§ TASK
Write out each record exactly as it stands. No pictures belong in the copy.

§ SUPPLIED INFORMATION
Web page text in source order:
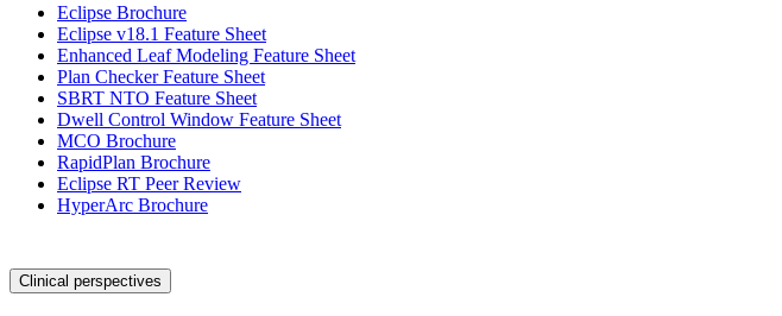
Eclipse Brochure
Eclipse v18.1 Feature Sheet
Enhanced Leaf Modeling Feature Sheet
Plan Checker Feature Sheet
SBRT NTO Feature Sheet
Dwell Control Window Feature Sheet
MCO Brochure
RapidPlan Brochure
Eclipse RT Peer Review
HyperArc Brochure
Clinical perspectives
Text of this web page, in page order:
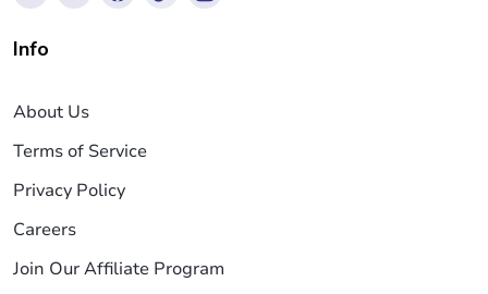
Info
About Us
Terms of Service
Privacy Policy
Careers
Join Our Affiliate Program
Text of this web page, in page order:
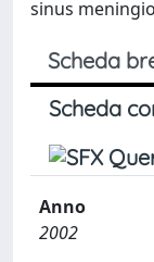
sinus
Scheda
Scheda
Anno
2002
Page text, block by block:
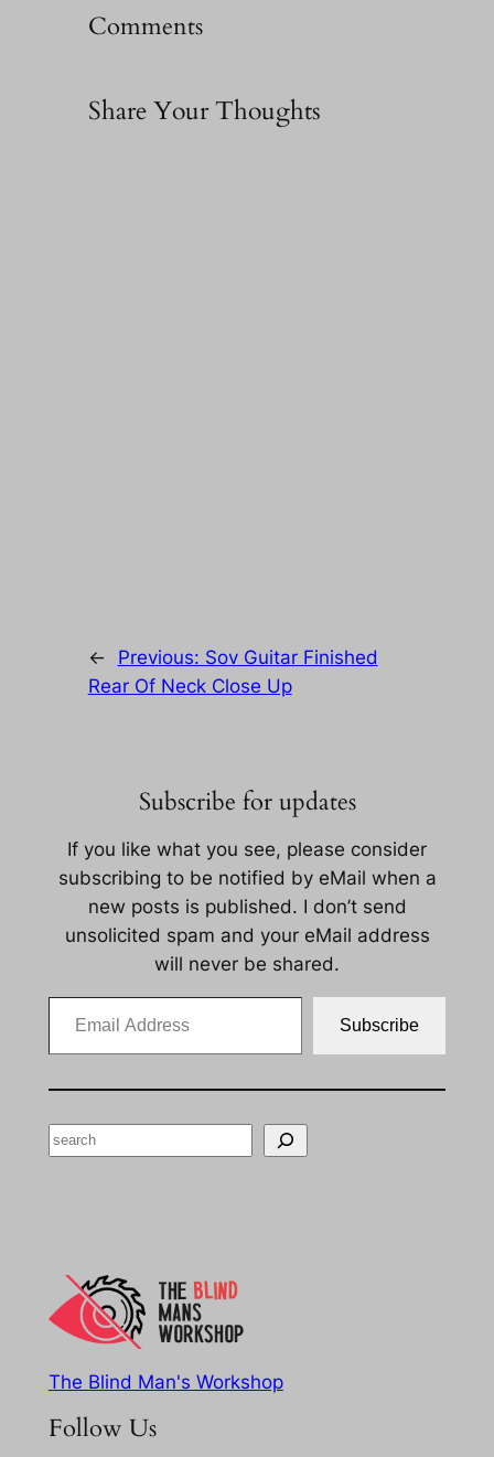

§ EXERCISE RESPONSE
Web page text in source order:
Eclipse Brochure
Eclipse v18.1 Feature Sheet
Enhanced Leaf Modeling Feature Sheet
Plan Checker Feature Sheet
SBRT NTO Feature Sheet
Dwell Control Window Feature Sheet
MCO Brochure
RapidPlan Brochure
Eclipse RT Peer Review
HyperArc Brochure
Clinical perspectives
Text of this web page, in page order:
Info
About Us
Terms of Service
Privacy Policy
Careers
Join Our Affiliate Program
Text of this web page, in page order:
sinus
Scheda
Scheda
Anno
2002
Page text, block by block:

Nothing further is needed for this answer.